1. Lowest 25 percent of customers based on total revenue.
2. Middle 50 percent of customers based on total revenue.
3. Highest 25 percent of customers based on total revenue.

Each of the subgroups (i.e. a single subgroup or a category) is called a stratum, 
and two or more subgroups are called strata.
> [Note: ‘Stratum’ is singular and ‘strata’ is plural]
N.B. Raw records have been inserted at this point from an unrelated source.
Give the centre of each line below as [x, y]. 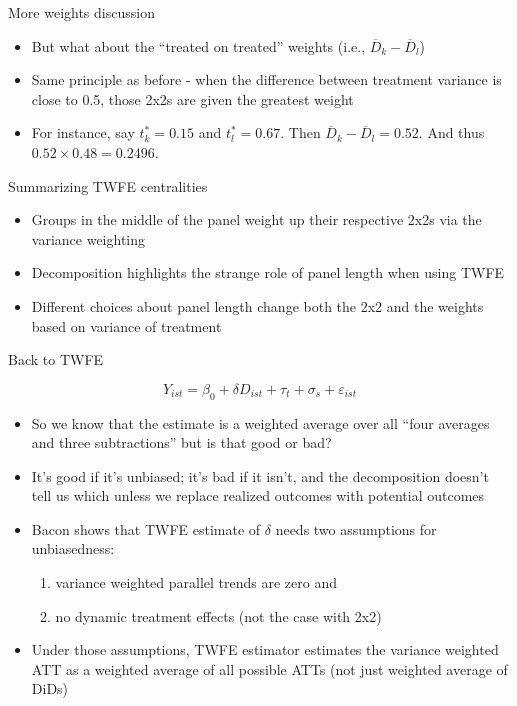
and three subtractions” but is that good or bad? [181, 442]
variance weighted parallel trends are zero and [196, 582]
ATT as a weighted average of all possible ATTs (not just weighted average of [269, 668]
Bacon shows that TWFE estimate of [146, 528]
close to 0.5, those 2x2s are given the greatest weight [192, 98]
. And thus [451, 132]
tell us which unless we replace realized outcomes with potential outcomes [258, 495]
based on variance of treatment [126, 325]
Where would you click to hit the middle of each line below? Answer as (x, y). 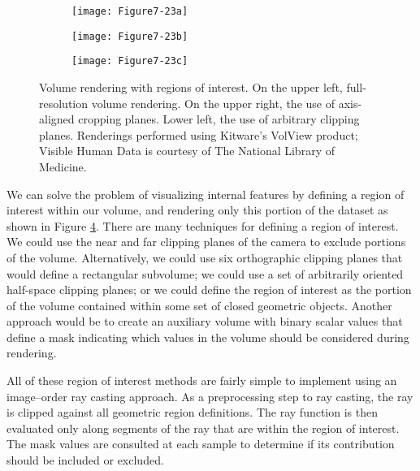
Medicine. (63, 166)
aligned (57, 119)
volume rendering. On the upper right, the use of (213, 103)
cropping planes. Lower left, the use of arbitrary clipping (219, 119)
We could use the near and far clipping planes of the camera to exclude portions (206, 242)
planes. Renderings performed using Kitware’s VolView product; (199, 134)
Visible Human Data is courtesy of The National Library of (187, 151)
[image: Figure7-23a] (130, 11)
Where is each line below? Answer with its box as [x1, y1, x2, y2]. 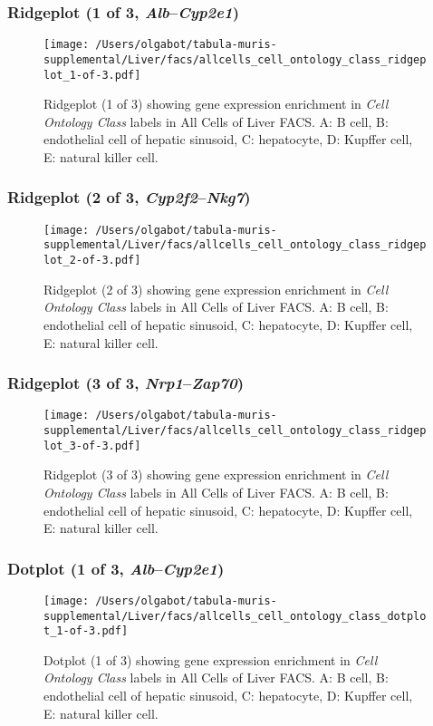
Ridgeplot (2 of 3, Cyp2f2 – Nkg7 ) [7, 186, 251, 208]
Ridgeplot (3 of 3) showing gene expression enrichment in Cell [43, 465, 389, 484]
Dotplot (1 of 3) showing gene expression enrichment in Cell [43, 650, 378, 669]
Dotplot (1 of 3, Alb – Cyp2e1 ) [7, 557, 225, 579]
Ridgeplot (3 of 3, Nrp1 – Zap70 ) [7, 372, 245, 394]
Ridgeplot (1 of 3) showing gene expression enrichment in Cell [43, 94, 389, 113]
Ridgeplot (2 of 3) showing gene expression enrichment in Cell [43, 279, 389, 298]
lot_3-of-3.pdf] [43, 439, 141, 452]
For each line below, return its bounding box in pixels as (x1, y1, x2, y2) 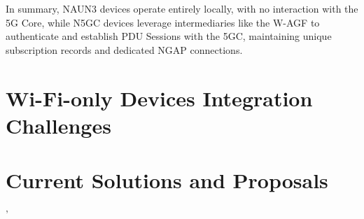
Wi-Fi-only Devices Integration (6, 83, 313, 112)
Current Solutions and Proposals (6, 166, 328, 195)
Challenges (6, 111, 111, 139)
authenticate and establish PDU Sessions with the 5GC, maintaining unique (6, 29, 332, 43)
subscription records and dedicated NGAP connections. (6, 42, 243, 57)
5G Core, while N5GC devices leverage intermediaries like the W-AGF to (6, 15, 320, 29)
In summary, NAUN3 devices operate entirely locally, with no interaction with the (6, 1, 358, 15)
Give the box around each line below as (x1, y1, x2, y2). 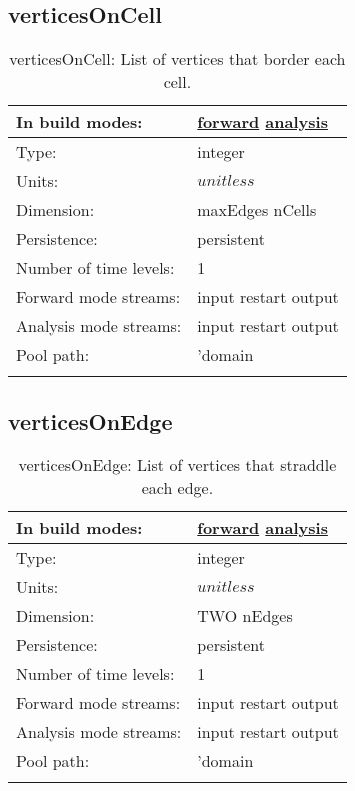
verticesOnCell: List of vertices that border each (9, 47, 346, 71)
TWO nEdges (197, 604, 293, 628)
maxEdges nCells (197, 198, 317, 222)
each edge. (141, 476, 214, 500)
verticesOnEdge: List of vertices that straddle (18, 453, 337, 477)

Customers grouped based on Revenue is Strata
and High Percntile Revenue Customers is a Stratum



We use the following symbols and notations:
- N : Population size
- k : Number of strata
- $ N_i $ : Number of sampling units in $ i^{th} $ strata
$$ N = \sum_{i=1}^{k} N_i $$

- $ n_i $ : Number of sampling units to be drawn from  $ i^{th} $ stratum
- n : Total sample size 
$$ n = \sum_{i=1}^{k} N_i $$


### Neyman Allocation
In Neyman allocation, the number of units in the sample from a stratum is made proportional to the product of the stratum size and the stratum standard deviation.

$ n_h = n  \dfrac{ N_h  \sigma_h } { \sum_{i=1}^{k}  N_i  \sigma_i  } $

where 
- $ n_h $ is the sample size for stratum h, 
- n is total sample size, 
- $ N_h $ is the population size for stratum h, 
- $ \sigma_h $ is the standard deviation of stratum h.
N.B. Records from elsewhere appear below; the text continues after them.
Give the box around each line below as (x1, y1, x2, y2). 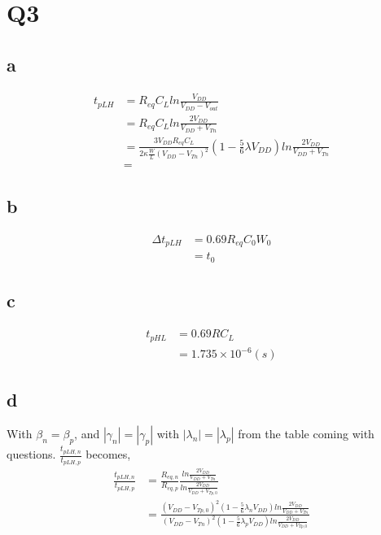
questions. (7, 446, 56, 463)
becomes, (85, 446, 131, 463)
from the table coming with (238, 425, 374, 442)
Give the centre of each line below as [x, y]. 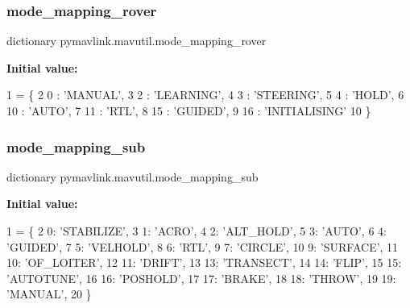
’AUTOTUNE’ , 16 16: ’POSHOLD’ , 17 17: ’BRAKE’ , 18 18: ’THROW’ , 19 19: [201, 278]
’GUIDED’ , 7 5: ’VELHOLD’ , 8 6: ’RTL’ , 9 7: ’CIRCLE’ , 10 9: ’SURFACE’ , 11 [203, 246]
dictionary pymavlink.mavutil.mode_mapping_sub [133, 176]
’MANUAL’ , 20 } [49, 294]
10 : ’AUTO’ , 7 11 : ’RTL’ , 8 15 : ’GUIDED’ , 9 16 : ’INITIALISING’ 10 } [189, 110]
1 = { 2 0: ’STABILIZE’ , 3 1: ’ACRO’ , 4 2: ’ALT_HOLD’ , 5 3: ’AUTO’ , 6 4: [197, 231]
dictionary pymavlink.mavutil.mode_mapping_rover [137, 41]
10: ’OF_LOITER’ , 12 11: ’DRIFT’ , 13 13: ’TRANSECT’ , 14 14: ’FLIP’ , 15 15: [204, 262]
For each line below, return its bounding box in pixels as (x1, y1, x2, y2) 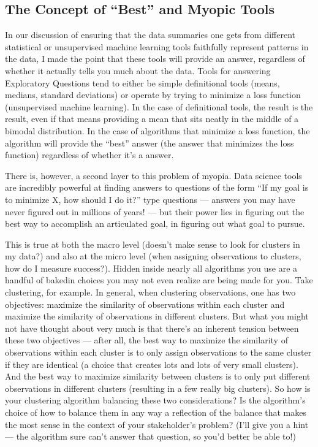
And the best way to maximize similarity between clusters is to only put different (5, 370, 311, 383)
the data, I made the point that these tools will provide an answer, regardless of (5, 52, 305, 65)
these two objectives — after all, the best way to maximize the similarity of (5, 334, 288, 346)
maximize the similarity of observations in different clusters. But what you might (5, 310, 309, 323)
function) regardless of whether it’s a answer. (5, 148, 174, 161)
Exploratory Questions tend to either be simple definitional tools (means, (5, 76, 280, 89)
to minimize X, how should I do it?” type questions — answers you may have (5, 193, 295, 205)
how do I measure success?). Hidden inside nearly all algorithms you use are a (5, 261, 298, 274)
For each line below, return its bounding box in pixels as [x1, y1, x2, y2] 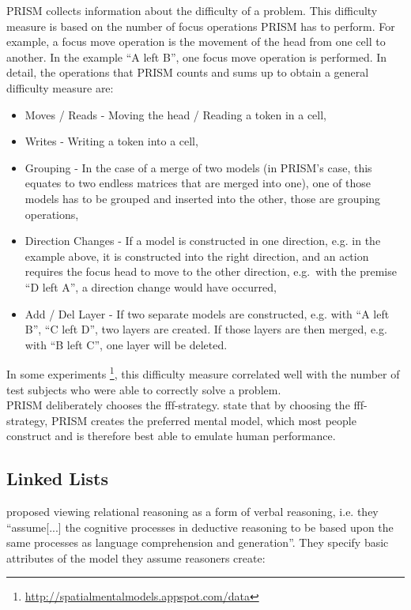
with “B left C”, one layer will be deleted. [25, 336, 228, 352]
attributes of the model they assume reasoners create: [6, 549, 266, 566]
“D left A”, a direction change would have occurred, [25, 278, 277, 295]
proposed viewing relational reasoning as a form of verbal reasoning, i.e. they [6, 503, 379, 520]
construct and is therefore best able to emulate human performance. [6, 427, 336, 444]
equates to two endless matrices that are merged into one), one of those [25, 175, 371, 191]
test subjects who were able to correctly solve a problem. [6, 381, 281, 397]
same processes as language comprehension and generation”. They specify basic [6, 534, 389, 551]
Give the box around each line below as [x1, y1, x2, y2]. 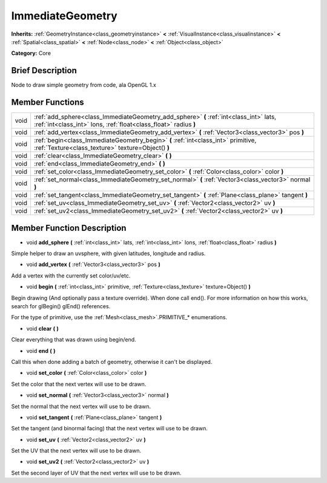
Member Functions [11, 97, 84, 108]
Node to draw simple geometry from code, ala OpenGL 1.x [11, 82, 157, 89]
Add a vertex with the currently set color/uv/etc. [11, 272, 131, 279]
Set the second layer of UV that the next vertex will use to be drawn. [11, 469, 182, 476]
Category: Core [11, 50, 51, 57]
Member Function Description [11, 222, 127, 233]
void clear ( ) [26, 325, 59, 332]
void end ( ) [26, 347, 56, 354]
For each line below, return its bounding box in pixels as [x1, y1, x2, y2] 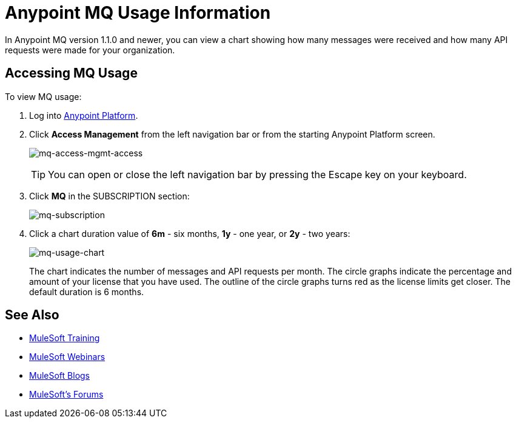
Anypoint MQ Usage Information [5, 2, 271, 23]
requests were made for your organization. [5, 44, 175, 55]
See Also [5, 307, 59, 323]
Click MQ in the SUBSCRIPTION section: [29, 190, 190, 201]
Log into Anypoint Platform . [29, 110, 138, 121]
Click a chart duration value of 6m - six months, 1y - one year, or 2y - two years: [29, 228, 350, 239]
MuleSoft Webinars [29, 351, 106, 362]
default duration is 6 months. [29, 286, 144, 297]
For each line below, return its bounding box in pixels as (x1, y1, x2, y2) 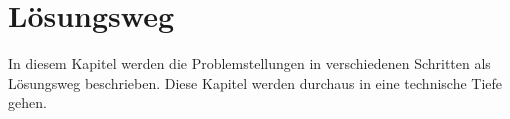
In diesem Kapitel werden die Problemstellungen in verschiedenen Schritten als (8, 53, 491, 74)
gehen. (8, 92, 47, 113)
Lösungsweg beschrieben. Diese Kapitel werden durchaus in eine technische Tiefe (8, 72, 503, 93)

> It is proved that Neyman’s allocation is the best when a sample of specified size is to be allocated to the strata

###  Slovin’s formula

$  n_h =\dfrac{n}{1+ne^2} $

- error tolerance, e,
- $ n_h $ is the sample size for stratum h, 
- n is total sample size 

Slovin's formula is used when nothing about the behavior of a population is known at at all.
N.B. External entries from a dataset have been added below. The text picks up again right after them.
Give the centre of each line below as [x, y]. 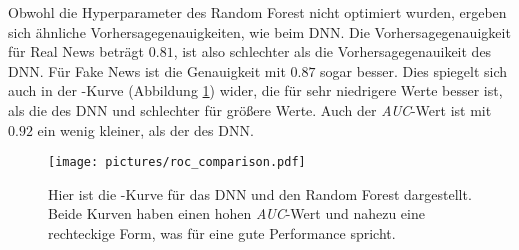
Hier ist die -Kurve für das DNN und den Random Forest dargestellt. [260, 193]
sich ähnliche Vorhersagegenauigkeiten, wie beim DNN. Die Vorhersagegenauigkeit [259, 31]
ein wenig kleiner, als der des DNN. [145, 129]
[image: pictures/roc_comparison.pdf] [177, 162]
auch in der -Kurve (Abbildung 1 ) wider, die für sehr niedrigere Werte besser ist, [255, 90]
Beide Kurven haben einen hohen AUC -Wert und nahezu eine [236, 213]
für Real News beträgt [76, 51]
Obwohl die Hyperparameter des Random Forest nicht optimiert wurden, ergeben [257, 12]
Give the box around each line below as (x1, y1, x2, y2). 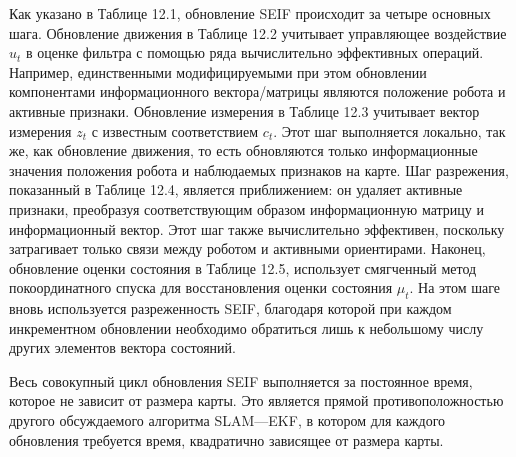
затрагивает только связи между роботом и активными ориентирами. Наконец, (9, 238, 486, 259)
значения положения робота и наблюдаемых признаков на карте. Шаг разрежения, (9, 159, 509, 180)
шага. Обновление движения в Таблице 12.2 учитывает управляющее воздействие (9, 22, 507, 43)
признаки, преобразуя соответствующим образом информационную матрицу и (9, 198, 484, 219)
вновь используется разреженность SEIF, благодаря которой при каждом (9, 298, 452, 319)
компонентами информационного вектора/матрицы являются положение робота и (9, 81, 506, 102)
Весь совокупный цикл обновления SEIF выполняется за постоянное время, (9, 370, 473, 391)
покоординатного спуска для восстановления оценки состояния (9, 277, 393, 298)
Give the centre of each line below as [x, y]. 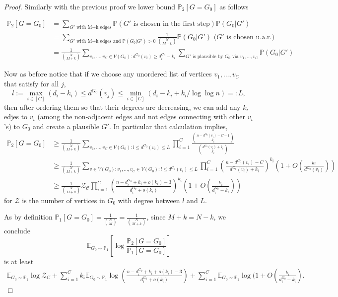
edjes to [16, 116]
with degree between [149, 200]
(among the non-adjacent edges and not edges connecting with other [141, 116]
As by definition [28, 217]
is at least [19, 261]
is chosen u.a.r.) [250, 37]
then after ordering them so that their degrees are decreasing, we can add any [122, 107]
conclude [17, 230]

Note that this is the least accurate formula and, as such, the least ideal. You should only use this if circumstances prevent you from determining an appropriate standard of deviation and/or confidence level (thereby preventing you from determining your z-score, as well).

### Comments
To obtain the full benefits of the stratification technique, the relative sizes of strata must be known.

Each stratum should be internally homogeneous. If information about heterogeneity is not available then consider all strata equally variable. A short stratified pilot survey can sometimes provide useful information about internal dispersion within strata.

#### A small sized sample could be taken from a stratum if the variability among their units is small.

Compared with the simple random sample, stratification results almost always in a smaller sampling variance of the mean or total value estimators, when:

- The strata are heterogeneous among themselves
- The variance of each stratum is small.

#### A larger sample from a stratum should be taken if:

- The stratum is larger
- The stratum is more heterogeneous
- The cost of sampling the stratum is low.

### Proportionate Stratification
Proportionate stratification is a type of stratified sampling . With proportionate stratification, the sample size of each stratum is proportionate to the population size of the stratum. This means that each stratum has the same sampling fraction .

## Central Limit Theorem
The central limit theorem states that the sampling distribution of the mean of any independent, random variable will be normal or nearly normal, if the sample size is large enough. The sampling distribution will have mean μ and a standard deviation of $ \dfrac{σ}{√n} $


##### Mean

$ μ_x= μ $
 
##### Standard Deviation ("Standard Error")
$ SE(x\bar)= \dfrac{σ}{√n} $

The amazing and counter-intuitive thing about the central limit theorem is that no matter what the shape of the original distribution, the sampling distribution of the mean approaches a normal distribution.